Un couple en train de se divorcer vend son appart. Ils se voient presque plus, chaque un à un nouveau couple et le seuls conversations qui tiennent entre eux sont des disputes assez violentes. Une fois le foyer vendu, une nouvelle vie les attendrait sauf pour un détail: leur enfant. Le fils qui est arrivé par accident, qui n'a jamais été voulu ni aimé, qui fait des nuits blanches en pleurs et qui ne parle plus. Un jour, ce fils partira pour ne plus jamais retourner.
Zvyagintsev est devenu, avec Sokurov, le réalisateur russe contemporain le plus admiré grâce à son travail derrière la caméra.

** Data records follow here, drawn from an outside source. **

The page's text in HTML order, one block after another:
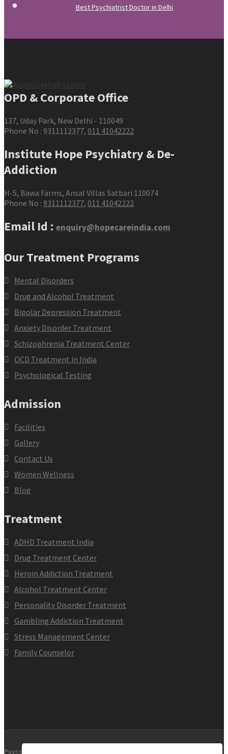
Best Psychiatrist Doctor in Delhi
OPD & Corporate Office
137, Uday Park, New Delhi - 110049
Phone No : 9311112377, 011 41042222
Institute Hope Psychiatry & De-
Addiction
H-5, Bawa Farms, Ansal Villas Satbari 110074
Phone No : 9311112377, 011 41042222
Email Id : enquiry@hopecareindia.com
Our Treatment Programs
Mental Disorders
Drug and Alcohol Treatment
Bipolar Depression Treatment
Anxiety Disorder Treatment
Schizophrenia Treatment Center
OCD Treatment in India
Psychological Testing
Admission
Facilities
Gallery
Contact Us
Women Wellness
Blog
Treatment
ADHD Treatment India
Drug Treatment Center
Heroin Addiction Treatment
Alcohol Treatment Center
Personality Disorder Treatment
Gambling Addiction Treatment
Stress Management Center
Family Counselor
Psycology clinic. All Rights Reserved.2017
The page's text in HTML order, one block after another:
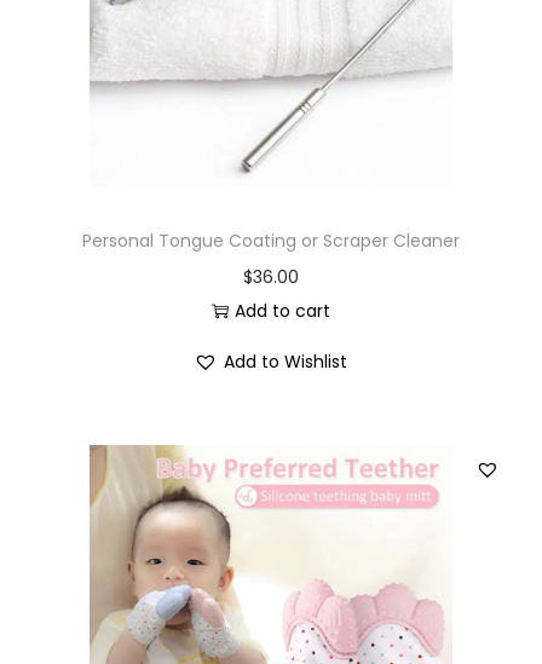
Personal Tongue Coating or Scraper Cleaner
$36.00
Add to cart
Add to Wishlist
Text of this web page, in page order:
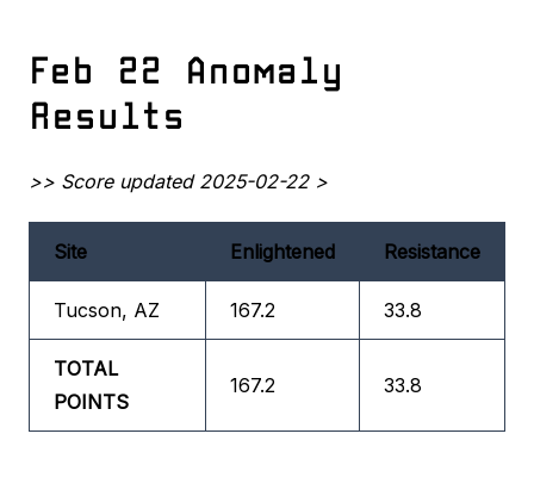
Feb 22 Anomaly
Results
>> Score updated 2025-02-22 >
Site Enlightened Resistance
Tucson, AZ 167.2 33.8
TOTAL
POINTS
167.2 33.8
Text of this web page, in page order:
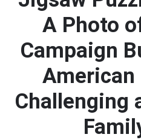
A Photo
Campaign
Challenging

Dans Le retour, son début qui remportait le Lion d'Or à Venise, le sujet de la décomposition et recomposition d'une famille était traité avec grande virtuosité: un rythme reposé et une technique visuelle hérité de Tarkovski qui devenait évidente dans l'épisode sur l'île déserte. Hors, le réalisateur n'a pas gagné son prestige seulement pour avoir copié ses maîtres, sinon qu'il a aussi osé à attaquer les structures de pouvoir, l'Église et le gouvernement de Putin, dans son précédent Léviathan, prix de la meilleure mise en scène à Cannes. Faute d'amour, par contre, retourne au sujet de la famille et l'éducation visant sur la société russe comme cible de sa critique. Même si on entend les échos des journaux-télé qui transmettent l'invasion de la Crimée, car le film se passe en 2012.
Un prodige technique. Chaque plan fixe a une raison pour l'être, chaque mouvement de caméra aussi. Le côté technique de Faute d'amour éblouit faisant de chaque cadre une photo parfaite. Comme exemple, l'image fixe presque en noir et blanc d'un bois désert enneigé. Après un légère mouvement de caméra on découvre des petits point oranges entre les branches des arbres qui avancent lentement vers nous: ce sont les volontaires qui cherchent le gamin. Un autre exemple, dans une chambre obscure un home se lève. Il s'approche de la fenêtre, il ouvre les rideaux, la lumière entre dans la pièce et l'image s'éclaircit. Il avance vers la caméra, puis il sort du cadre, toujours fixe. On entend comment il allume sa télé hors du plan et les actualités à la télé. À ce moment, la caméra avance vers les draps du lit, qui bougent légèrement et on découvre la tête de la femme, qui se réveille avec le bruit. Cette scène nous introduit dans la journée de ce personnage. Preuve que l'image nous raconte une grande partie de cette histoire sans besoin de rendre les faits trop évidents avec des dialogues.
Le pilier narratif de ce film c'est la suggestion, non seulement avec l'image mais surtout grâce au scénario, qui nous permet d'analyser nous mêmes les comportements des personnages. L'homme semble plus préoccupé par sa promotion que par ses proches et on le verra refaire le même schéma de désengagement, abandon et frustration avec sa nouvelle famille. Spéciale mention à la violence de la scène du berceau vers la fin du film. La femme, superficielle et agressive, s'ouvre sans pudeur à une nouvelle conquête dans un monologue au lit. Son copain semble distant et désintéressé. On comprendra la supériorité avec laquelle il traite cette femme une fois qu'on voit à quelle type de restaurants l’amène. On saura quel vide essaye-t-il de combler dès qu'il parlera avec sa fille à l'étranger, qui ressemble beaucoup à sa copine, via Skype. La question qu'on se pose c'est pourquoi cette femme aurait-elle besoin de l'approbation d'un homme qui, comme le précédent, ne l'aime pas. La réponse arrive quand on connaît sa mère, despote et froide.
Regardant ces personnages si misérables, la disparition de l'enfant se transforme en une espèce de liberté douloureuse. Personne ne mérite une telle ambiance pour grandir. On ne verra jamais les trois membres de la famille dans la même chambre. Non plus exprimer leur amour. C'est pour cela que la scène du sous-sol frappe si fort. La seule fois que l'enfant pourrait être présent avec ses parents. Cette scène transforme le chagrin le plus viscéral, celui après un choc, en amour. La théorique présence du fils nous montre la tendresse et l'humanité de deux personnes détruites à jamais. Comment aurait-il été possible que cette famille se sauve, même si maintenant c'est déjà trop tard.
Zvyagintsev analyse cette famille pour la prendre comme exemple d'une société russe à qui on reproche un manque d'empathie et solidarité. Dans le dernier plan du film on voit la femme courir sur un tapis de course avec le survêtement de la sélection russe. Sur la neige, elle essaye de continuer face au froid avec un fausse attitude positive, comme le patriotisme. Cependant, très peu après elle s'arrête épuisée, elle ne peut plus continuer. Voici le message du réalisateur à ses compatriotes.